Almost.
I had three very rigourous test routes when I was trying to pin down the nature of RUT.
All of them, involved a route with an additional route point that I could skip. Via/shaping had no effect. All of them had a section of route which was calculated by Basecamp and which was passed unaltered to the XT. But I knew that if the XT recalculated that section, it would choose a different way for the route.
The skip was designed to force the XT to recalculate the route. I had observed on other occasions that a recalculated route behaved differently from one that hadn't been recalculated. My suspicion was that they had used the algorithm for dealing with deviating from a track-trip. I still think that.
In every case, the difference between the two ways was marginal, and I knew where the tipping point was. (The tipping point is the place where if you place the bike on one side, the XT will route in one direction. If you place the bike on the other side it will route in the other direction.
Ok. To answer the question. Every one of those routes was tested after a system a reset. The XT displayed RUT behaviour when the route was shown as "imported". U turns allowed.
I tested all of them by manually modifying the mImport byte. Same route, same behaviour from me. Different result. The 'saved' route performed better than my 590 would have done.

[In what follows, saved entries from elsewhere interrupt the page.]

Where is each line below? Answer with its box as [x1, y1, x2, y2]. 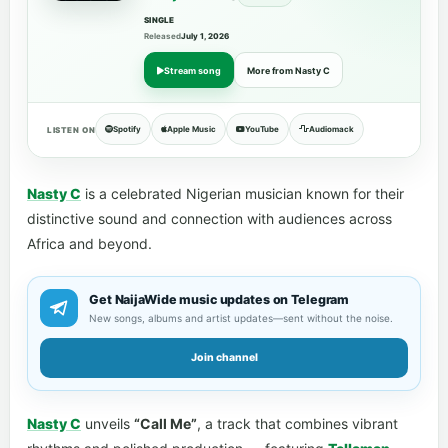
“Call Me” [134, 415, 197, 432]
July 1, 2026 [181, 31, 229, 41]
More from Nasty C [247, 64, 330, 76]
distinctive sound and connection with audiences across [27, 210, 392, 227]
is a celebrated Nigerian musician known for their [81, 185, 404, 202]
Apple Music [167, 124, 217, 134]
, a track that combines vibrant [197, 415, 398, 432]
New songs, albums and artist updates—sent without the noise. [89, 311, 393, 324]
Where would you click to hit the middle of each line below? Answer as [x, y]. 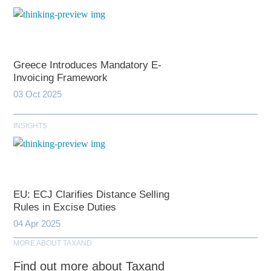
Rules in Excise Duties [65, 207]
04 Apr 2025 [37, 224]
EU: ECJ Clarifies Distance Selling [92, 195]
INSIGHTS [31, 126]
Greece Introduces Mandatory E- [88, 65]
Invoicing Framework [61, 78]
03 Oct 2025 [38, 94]
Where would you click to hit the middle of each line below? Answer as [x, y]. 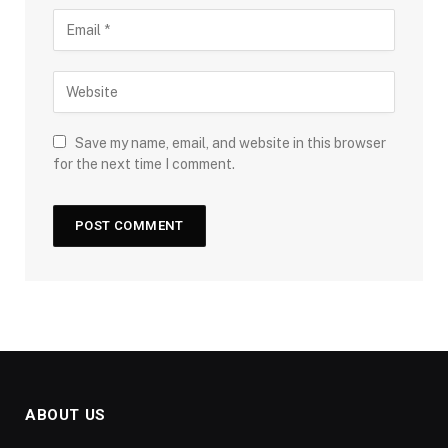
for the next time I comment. [144, 163]
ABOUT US [65, 414]
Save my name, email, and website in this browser [230, 142]
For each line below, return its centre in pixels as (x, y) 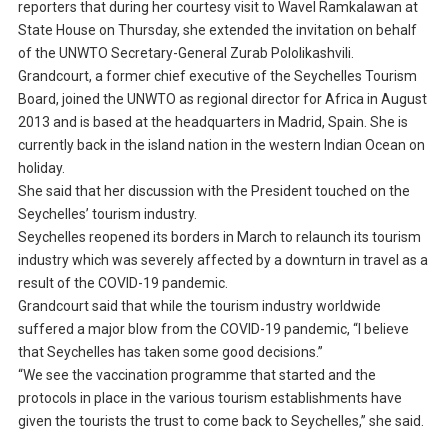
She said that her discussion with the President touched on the (213, 191)
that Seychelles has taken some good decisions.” (170, 352)
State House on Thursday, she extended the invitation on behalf (217, 30)
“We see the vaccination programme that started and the (196, 375)
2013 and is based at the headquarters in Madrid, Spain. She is (212, 122)
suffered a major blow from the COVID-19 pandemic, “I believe (213, 329)
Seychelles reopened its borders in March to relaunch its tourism (219, 237)
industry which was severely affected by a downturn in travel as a (222, 260)
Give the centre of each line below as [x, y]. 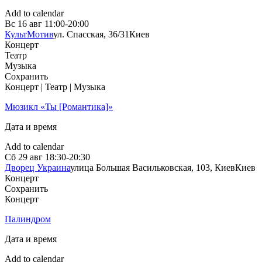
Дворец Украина [37, 168]
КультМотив [29, 35]
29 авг [30, 157]
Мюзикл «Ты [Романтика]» [59, 107]
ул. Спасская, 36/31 [91, 35]
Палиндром [28, 219]
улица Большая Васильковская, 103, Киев [153, 168]
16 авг [30, 24]
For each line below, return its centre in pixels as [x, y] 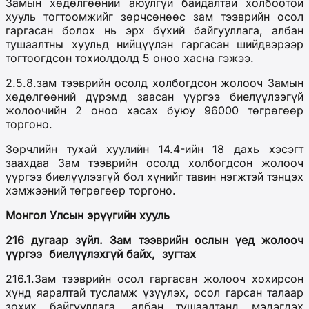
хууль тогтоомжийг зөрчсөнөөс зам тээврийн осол [154, 17]
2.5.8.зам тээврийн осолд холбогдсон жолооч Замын [154, 83]
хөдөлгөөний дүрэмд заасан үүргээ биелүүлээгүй [154, 97]
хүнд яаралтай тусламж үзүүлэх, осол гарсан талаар [154, 293]
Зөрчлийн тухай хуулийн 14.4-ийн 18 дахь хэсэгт [154, 149]
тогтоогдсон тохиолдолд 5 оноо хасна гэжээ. [130, 58]
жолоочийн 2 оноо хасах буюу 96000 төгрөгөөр [154, 111]
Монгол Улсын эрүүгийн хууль [88, 216]
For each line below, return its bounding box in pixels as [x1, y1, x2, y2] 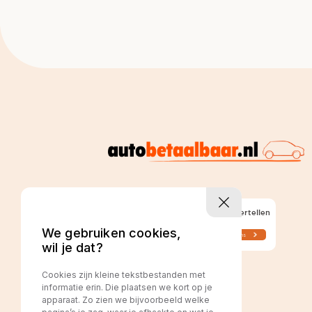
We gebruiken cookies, [42, 226, 181, 241]
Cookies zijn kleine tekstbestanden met [42, 270, 205, 281]
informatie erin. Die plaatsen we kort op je [42, 282, 212, 293]
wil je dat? [42, 240, 103, 256]
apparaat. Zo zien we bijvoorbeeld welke [42, 295, 210, 306]
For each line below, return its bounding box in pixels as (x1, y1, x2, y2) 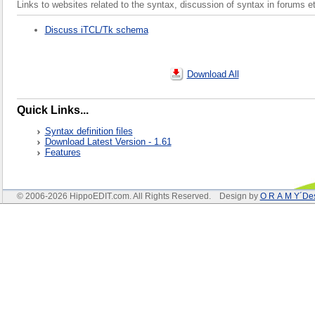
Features (44, 146, 81, 157)
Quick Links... (16, 103, 89, 116)
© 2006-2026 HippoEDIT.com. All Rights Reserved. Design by (16, 191, 260, 201)
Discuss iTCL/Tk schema (44, 24, 148, 35)
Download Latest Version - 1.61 (44, 136, 172, 147)
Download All (186, 68, 239, 79)
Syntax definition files (44, 125, 133, 136)
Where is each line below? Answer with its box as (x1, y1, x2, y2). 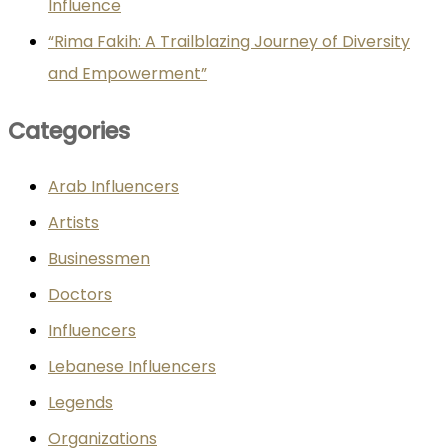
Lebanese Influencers (48, 355, 216, 379)
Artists (48, 211, 99, 235)
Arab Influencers (48, 175, 179, 199)
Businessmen (48, 247, 150, 271)
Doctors (48, 283, 112, 307)
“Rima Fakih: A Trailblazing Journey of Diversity (48, 30, 410, 54)
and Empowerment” (48, 62, 207, 86)
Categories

In one case giving just one u turn request, and then recalculating the way I was riding. In another case, the recalculation was instant - and a good few miles before the tipping point. One waited until near the tipping point, but recalculated ahead before it reached that point.
So yes, the saved route has always behaved as we think that it should, even when enticed to get stuck in a RUT.
Also - the issue that led to this discovery. On one test I set all of my route points as Waypoints, so that if necessary I could quickly rebuild the route using favourites at the roadside. I expected that I would need that, as I was using the first part of the route for another test. I did need it, and the subsequent test route behaved imperfectly for the first time. In a later test I repeated the same section of 3 mile route 5 times trying different things. I could not get it to show RUT behaviour no matter what I did because I had built the route on the XT. Routes built in the XT never showed RUT behaviour.
It was reporting this observation that prompted someone on here to comment that there were two lists in trip planner - "Imported" and "Saved". Which frank was immediately able to latch onto, because he had been trying to decode the trip files while looking into subclass fields and had already encountered the "mImport" byte.
I had never spotted the two lists - each of my tests started with a factory reset Zumo - otherwise my riding history could be blamed for routing behaviour. I didn't want the Zumo to know that I always turned left at that junction.
BUT I have never done what you described. I just think that if you have loaded a route and then choose the end as the destination - that would be classed as an imported route, and will display RUT behaviour when you deviate.
If it was a 'nobbled' route (mImport byte changed), or one that had been created on the XT, or one that was a 'Where To / Destination' (ie not a route from trip planner), then they will behave like Saved routes and will not show RUT behaviour when you deviate.
So that is my logic. I could be wrong, and if I am, then that is useful information - and I'll modify my mental model accordingly.
And if I am right - well that's useful too, because at the moment it is only what I think will happen. My best guess.
But you have to be wary. Just because the XT keeps asking for U turns, doesn't mean you have a RUT situation. One of my tests was like that. If that is a legitimate faster way to go - taking into account that the XT's algorithm heads for faster roads rather than taking a faster route - then that is not RUT. That is expected.
But if it gives up and navigates ahead around the tipping point, then that is normal behaviour.
You cannot know where the tipping point is unless you work it out beforehand. I did it by trial and error (binary search) Placing the bike at a point and asking it to plot the way to my intended next point. Then another which I expected to head in the other direction.
Then move one point half way towards the other - see which way that goes. Keep doing that until the two points - one heading one way, ine heading the other - are close together. I cheated and did it in Basecamp first so that I knew roughly where the tipping point was, and then had a narrower area to look at on the XT.